* Aim of the exercise:
Repeat exactly the lines of the records below, starting at the line containing "Variables d'environnement dans" and ending at the line containing "LAN Multiplayer Checkers". Leave the pictures out.

* Information shown:
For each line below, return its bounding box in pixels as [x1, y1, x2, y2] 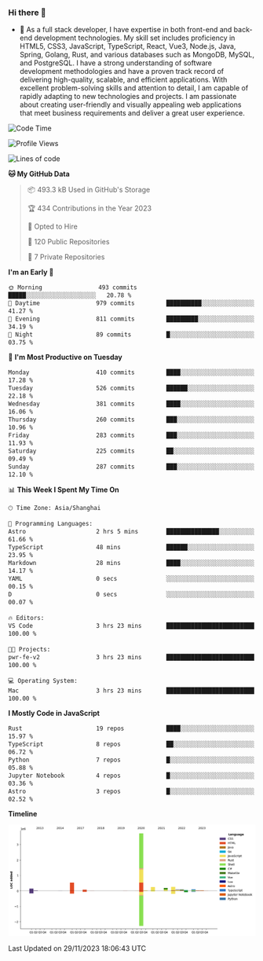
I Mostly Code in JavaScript [8, 709, 100, 718]
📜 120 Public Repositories [27, 237, 110, 247]
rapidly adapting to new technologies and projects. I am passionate [19, 92, 237, 101]
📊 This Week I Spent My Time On [8, 485, 119, 494]
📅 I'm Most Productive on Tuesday [8, 353, 123, 362]
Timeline [8, 809, 38, 819]
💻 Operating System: [8, 677, 79, 685]
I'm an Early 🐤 [8, 267, 54, 277]
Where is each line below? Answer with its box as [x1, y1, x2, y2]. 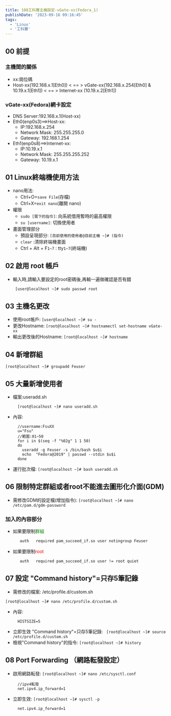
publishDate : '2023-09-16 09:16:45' [5, 12, 83, 17]
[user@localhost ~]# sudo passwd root [15, 286, 98, 291]
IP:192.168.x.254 [20, 124, 55, 130]
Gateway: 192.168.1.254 [20, 135, 70, 141]
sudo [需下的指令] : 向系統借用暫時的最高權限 [20, 213, 112, 219]
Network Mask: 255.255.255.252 [20, 151, 90, 157]
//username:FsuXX [17, 424, 55, 429]
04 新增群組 [5, 350, 43, 359]
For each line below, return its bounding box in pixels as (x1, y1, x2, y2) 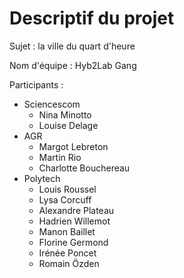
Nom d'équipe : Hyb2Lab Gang (9, 59, 137, 71)
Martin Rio (38, 151, 82, 163)
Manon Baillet (38, 225, 96, 237)
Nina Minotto (38, 108, 92, 121)
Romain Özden (38, 257, 100, 269)
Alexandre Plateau (38, 204, 115, 216)
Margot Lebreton (38, 140, 109, 152)
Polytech (23, 172, 61, 184)
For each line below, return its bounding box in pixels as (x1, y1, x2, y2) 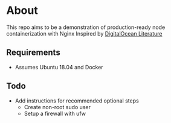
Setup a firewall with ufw (24, 110, 86, 117)
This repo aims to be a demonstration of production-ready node (6, 24, 166, 31)
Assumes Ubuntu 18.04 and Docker (15, 63, 104, 71)
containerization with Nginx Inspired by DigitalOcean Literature (6, 30, 163, 37)
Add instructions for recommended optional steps (15, 97, 139, 104)
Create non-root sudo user (24, 103, 91, 110)
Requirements (6, 48, 60, 58)
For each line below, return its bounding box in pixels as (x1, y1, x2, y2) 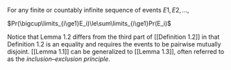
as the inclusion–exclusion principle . (7, 55, 111, 63)
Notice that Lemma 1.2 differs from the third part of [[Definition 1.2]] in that (7, 33, 220, 41)
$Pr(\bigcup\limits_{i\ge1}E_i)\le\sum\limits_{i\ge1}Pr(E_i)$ (7, 19, 172, 27)
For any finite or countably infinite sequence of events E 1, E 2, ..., (7, 6, 189, 14)
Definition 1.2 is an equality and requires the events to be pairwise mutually (7, 40, 221, 48)
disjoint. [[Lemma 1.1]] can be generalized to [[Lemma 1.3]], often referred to (7, 48, 225, 55)
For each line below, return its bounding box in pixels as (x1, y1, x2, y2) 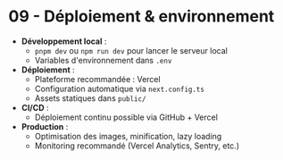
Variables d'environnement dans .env (34, 55, 172, 65)
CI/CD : (21, 102, 49, 113)
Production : (21, 121, 69, 131)
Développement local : (21, 36, 107, 46)
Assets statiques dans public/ (34, 92, 146, 104)
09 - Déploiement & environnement (8, 6, 275, 27)
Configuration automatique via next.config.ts (34, 83, 204, 94)
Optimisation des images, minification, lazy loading (34, 131, 222, 141)
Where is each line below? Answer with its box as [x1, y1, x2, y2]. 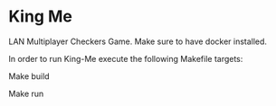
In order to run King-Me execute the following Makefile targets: [8, 53, 243, 64]
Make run [8, 88, 44, 99]
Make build [8, 70, 51, 82]
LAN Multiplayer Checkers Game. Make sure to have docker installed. [8, 36, 268, 47]
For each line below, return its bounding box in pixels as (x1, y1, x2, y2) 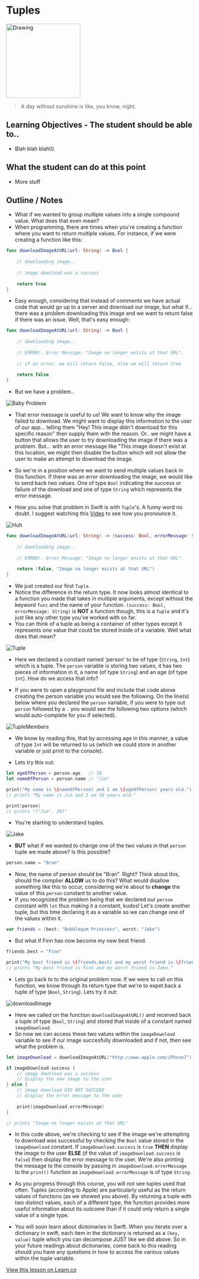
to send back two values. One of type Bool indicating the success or (14, 480, 182, 487)
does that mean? (14, 633, 56, 640)
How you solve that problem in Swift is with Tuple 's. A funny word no (14, 503, 182, 511)
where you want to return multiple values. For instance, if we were (14, 230, 176, 237)
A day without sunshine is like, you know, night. (20, 102, 136, 110)
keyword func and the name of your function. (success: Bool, (14, 601, 166, 609)
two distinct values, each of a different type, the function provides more (14, 1199, 190, 1206)
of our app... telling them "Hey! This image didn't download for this (14, 424, 178, 431)

* Problem solution:
Variables d'environnement dans .env (34, 55, 172, 65)
CI/CD : (21, 102, 49, 113)
Production : (21, 121, 69, 131)
Développement local : (21, 36, 107, 46)
Assets statiques dans public/ (34, 92, 146, 104)
09 - Déploiement & environnement (8, 6, 275, 27)
Configuration automatique via next.config.ts (34, 83, 204, 94)
Optimisation des images, minification, lazy loading (34, 131, 222, 141)
Where is each line below? Answer with its box as [x1, y1, x2, y2]. 
In order to run King-Me execute the following Makefile targets: [8, 53, 243, 64]
Make run [8, 88, 44, 99]
Make build [8, 70, 51, 82]
LAN Multiplayer Checkers Game. Make sure to have docker installed. [8, 36, 268, 47]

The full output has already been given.